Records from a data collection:
——

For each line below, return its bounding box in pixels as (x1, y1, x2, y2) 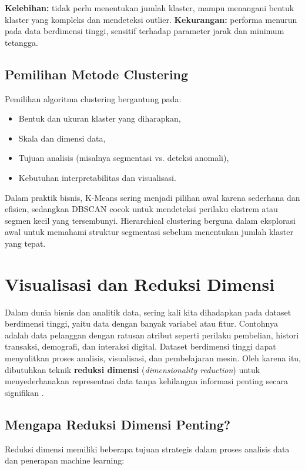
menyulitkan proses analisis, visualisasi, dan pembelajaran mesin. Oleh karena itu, (5, 352, 301, 364)
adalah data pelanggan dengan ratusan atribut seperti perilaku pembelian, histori (5, 328, 299, 341)
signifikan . (5, 386, 44, 398)
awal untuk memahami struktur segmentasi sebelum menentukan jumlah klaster (5, 226, 293, 238)
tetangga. (5, 36, 38, 48)
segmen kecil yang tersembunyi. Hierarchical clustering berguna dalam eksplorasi (5, 214, 296, 226)
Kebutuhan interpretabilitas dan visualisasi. (18, 171, 176, 183)
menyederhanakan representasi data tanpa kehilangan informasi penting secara (5, 375, 288, 387)

——

• [YOUR TASK]
In the copy, every entry appears exactly as written above and no picture appears.

• [TASK RESPONSE]
For each line below, return its bounding box in pixels as (x1, y1, x2, y2) 
menyulitkan proses analisis, visualisasi, dan pembelajaran mesin. Oleh karena itu, (5, 352, 301, 364)
adalah data pelanggan dengan ratusan atribut seperti perilaku pembelian, histori (5, 328, 299, 341)
signifikan . (5, 386, 44, 398)
awal untuk memahami struktur segmentasi sebelum menentukan jumlah klaster (5, 226, 293, 238)
tetangga. (5, 36, 38, 48)
segmen kecil yang tersembunyi. Hierarchical clustering berguna dalam eksplorasi (5, 214, 296, 226)
Kebutuhan interpretabilitas dan visualisasi. (18, 171, 176, 183)
menyederhanakan representasi data tanpa kehilangan informasi penting secara (5, 375, 288, 387)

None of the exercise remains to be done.